Лунгина удивительная – и переводчик она прекраснейший, и Баршай – чудесный музыкант, но мне кажется, тут главное не это. Я легко могу себе представить такого рода фильм с теми, от кого не осталось каких-то потрясающих произведений, и даже, что ещё занятней, вполне представляю людей, которые замечательное что-то сделали, а фильма такого про них не снять – тут какая-то крупность, значительность человеческая, встроенность в жизнь...
Вот про Вигдорову вполне бы представила подобный фильм, или попросту про нашу Нату, которая никаких произведений не создала, только в шахматы играла, и тоже не великий чемпион... И так жалко, что про них нет такого. И часто про тех, про кого есть и про кого такое можно снять, снято совсем-совсем не то... Вот Марью Синявскую снимали, но не так, не так...
Баршаю в этом фильме восемьдесят шесть лет, фильм снят очень незадолго до его смерти в 2010-ом. И он внешне, кроме глаз, очень тут стар, даже не по возрасту стар, я пока смотрела, думала, что ему лет девяносто. Ходит, приставляя ноги одну к другой. Стариковская голова, но глядит он совершенно живыми молодыми глазами, но руки, вроде бы старческие с виду, –движутся, живут, не оторвать глаз от этой их жизни, когда он объясняет, в чём суть дирижёрской работы,как надо и как не надо дирижировать. В очередной раз понимаешь бессмысленность слова старость...
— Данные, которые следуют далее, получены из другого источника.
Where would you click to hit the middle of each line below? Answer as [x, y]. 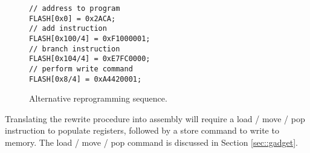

И всё тут важно – гроза за окнами дома в швейцарской деревне, разговор о тучах, которые проливаются, придя с запада и наткнувшись на горы... И как гора за его окном похожа на гору, которая поднималась за кубанской станицей, где он жил до четырёх лет – в раю. И недописанное Бахом искусство фуги, и расшифровка последней десятой симфонии Малера, – нотной страницы с по десять раз перечёркнутыми нечитаемыми кусками, – и проникновение в замысел Малера, в только его тональность. И жена Баршая играет на органе под крышей... И как она его пледом укрывает, когда он на лужайке возле дома сидит – всё в строку, до слёз.